What would a Brexit mean for employment law?

by Nathan Combes, a senior associate at the York office of Lupton Fawcett Denison Till.

As we move ever nearer to the referendum vote on whether or not the UK should remain a part of the EC, a number of organisations and businesses are beginning to ask what the employment law implications of “Brexit” would be.

This is an important question because a significant proportion of the UK’s employment law is derived from the EU. If Brexit were to happen, then Parliament would in theory be able to repeal much of that legislation, and the UK Courts and Tribunals would no longer have to defer to the European Court of Justice in cases involving EU law.
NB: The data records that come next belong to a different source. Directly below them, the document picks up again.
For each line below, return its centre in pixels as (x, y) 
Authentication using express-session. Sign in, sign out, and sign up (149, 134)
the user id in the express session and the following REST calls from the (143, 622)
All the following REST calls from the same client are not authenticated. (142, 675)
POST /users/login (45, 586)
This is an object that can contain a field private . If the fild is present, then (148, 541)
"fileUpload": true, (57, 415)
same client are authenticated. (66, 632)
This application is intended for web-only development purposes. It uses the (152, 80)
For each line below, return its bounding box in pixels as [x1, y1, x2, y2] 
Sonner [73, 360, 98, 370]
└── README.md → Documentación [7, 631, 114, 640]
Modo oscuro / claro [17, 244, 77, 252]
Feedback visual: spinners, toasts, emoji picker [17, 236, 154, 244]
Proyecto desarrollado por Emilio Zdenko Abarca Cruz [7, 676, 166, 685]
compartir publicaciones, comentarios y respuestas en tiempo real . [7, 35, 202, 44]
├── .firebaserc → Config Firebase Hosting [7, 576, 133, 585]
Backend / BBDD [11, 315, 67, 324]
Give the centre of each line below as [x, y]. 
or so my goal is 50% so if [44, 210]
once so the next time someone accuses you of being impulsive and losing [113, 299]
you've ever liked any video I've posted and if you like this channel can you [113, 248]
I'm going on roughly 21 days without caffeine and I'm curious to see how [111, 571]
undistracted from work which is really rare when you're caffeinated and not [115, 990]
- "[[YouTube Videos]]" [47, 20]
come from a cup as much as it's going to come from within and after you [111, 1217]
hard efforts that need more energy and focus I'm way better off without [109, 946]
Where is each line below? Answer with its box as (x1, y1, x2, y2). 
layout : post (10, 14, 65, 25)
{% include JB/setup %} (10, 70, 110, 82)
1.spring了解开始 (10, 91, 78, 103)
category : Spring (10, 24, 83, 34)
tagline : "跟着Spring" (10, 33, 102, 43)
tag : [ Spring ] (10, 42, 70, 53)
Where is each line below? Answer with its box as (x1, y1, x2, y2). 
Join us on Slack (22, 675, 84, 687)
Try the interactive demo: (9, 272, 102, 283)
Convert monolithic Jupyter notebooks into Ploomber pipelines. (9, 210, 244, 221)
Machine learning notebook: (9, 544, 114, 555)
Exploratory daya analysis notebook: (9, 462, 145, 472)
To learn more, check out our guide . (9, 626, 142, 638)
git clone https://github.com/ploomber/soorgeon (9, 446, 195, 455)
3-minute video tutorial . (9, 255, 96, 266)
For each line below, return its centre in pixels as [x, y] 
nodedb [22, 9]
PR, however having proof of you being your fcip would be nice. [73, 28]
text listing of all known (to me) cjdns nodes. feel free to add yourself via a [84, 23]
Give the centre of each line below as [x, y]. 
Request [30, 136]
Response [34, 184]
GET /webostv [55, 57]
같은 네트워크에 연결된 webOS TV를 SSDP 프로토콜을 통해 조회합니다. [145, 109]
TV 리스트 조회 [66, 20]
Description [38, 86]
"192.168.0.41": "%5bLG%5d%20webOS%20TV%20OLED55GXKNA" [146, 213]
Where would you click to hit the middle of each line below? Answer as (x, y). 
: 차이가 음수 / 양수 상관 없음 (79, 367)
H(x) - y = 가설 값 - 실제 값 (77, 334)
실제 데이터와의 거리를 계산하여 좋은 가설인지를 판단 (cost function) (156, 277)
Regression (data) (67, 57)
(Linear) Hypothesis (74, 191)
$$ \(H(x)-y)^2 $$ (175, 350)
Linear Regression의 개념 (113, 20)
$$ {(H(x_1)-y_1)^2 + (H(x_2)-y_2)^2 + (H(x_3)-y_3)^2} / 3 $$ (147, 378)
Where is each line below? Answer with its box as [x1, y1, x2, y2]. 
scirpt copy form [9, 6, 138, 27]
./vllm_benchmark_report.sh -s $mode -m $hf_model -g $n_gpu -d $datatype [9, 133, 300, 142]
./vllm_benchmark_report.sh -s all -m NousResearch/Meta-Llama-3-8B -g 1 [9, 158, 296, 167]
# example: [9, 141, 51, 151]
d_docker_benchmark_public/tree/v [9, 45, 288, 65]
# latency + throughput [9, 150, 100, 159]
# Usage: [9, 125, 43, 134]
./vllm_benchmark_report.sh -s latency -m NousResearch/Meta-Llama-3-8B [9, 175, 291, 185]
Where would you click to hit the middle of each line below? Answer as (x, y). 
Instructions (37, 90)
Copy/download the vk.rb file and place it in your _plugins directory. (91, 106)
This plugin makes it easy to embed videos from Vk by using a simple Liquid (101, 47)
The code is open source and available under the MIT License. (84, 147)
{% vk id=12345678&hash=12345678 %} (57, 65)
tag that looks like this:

Brexit would allow Parliament to revisit the statute books, and over time that could mean that some of the most unpopular elements of EU based employment law legislation could be amended or in some cases be repealed altogether. For example, a post-EU Government could choose to:

• abandon the 48 hour working week;
• reduce or do away with the collective redundancy consultation requirements;
• introduce changes that would make it easier for employers to harmonise individual terms and conditions of employment following the acquisition of an existing business; and
• impose an upper limit on the amount that could be awarded to claimants in discrimination claims.

Other pro-employer changes would also be possible in the areas of holiday pay entitlements and the rights afforded to agency workers.

It is important though to remember that protections for workers and employment rights existed long before the UK’s entry to the EU in 1973, and there is no reason to suspect that some of the key protections for UK workers (e.g. the right not to be unfairly dismissed and the right not to be discriminated against) would alter significantly in the event of an exit. LFDT logo

In addition, a significant proportion of the UK’s existing employment rights (including the National Minimum Wage, the right to request flexible working and shared parental leave) are the result of purely domestic legislation and have nothing to do with the UK’s membership of the EU. It’s true also to say that in some cases (notably in relation to annual leave entitlements, maternity leave and pay), the rights afforded to UK workers go further than the UK’s membership of the EU requires.

Another important factor that cannot be overlooked relates to the fact that a key priority for the UK Government in the event of the UK leaving the EU would be the negotiation of a free trade agreement. After all, an exit would not alter the fact that Europe would easily remain the UK’s biggest export market. It is entirely conceivable that the EU would make the UK’s continuing acceptance of its social and employment regulations a key requirement in any such deal.

A vote for Brexit on 23 June would certainly pave the way for legislative changes; however it seems that a wholescale reformulation of existing UK employment law would be extremely unlikely.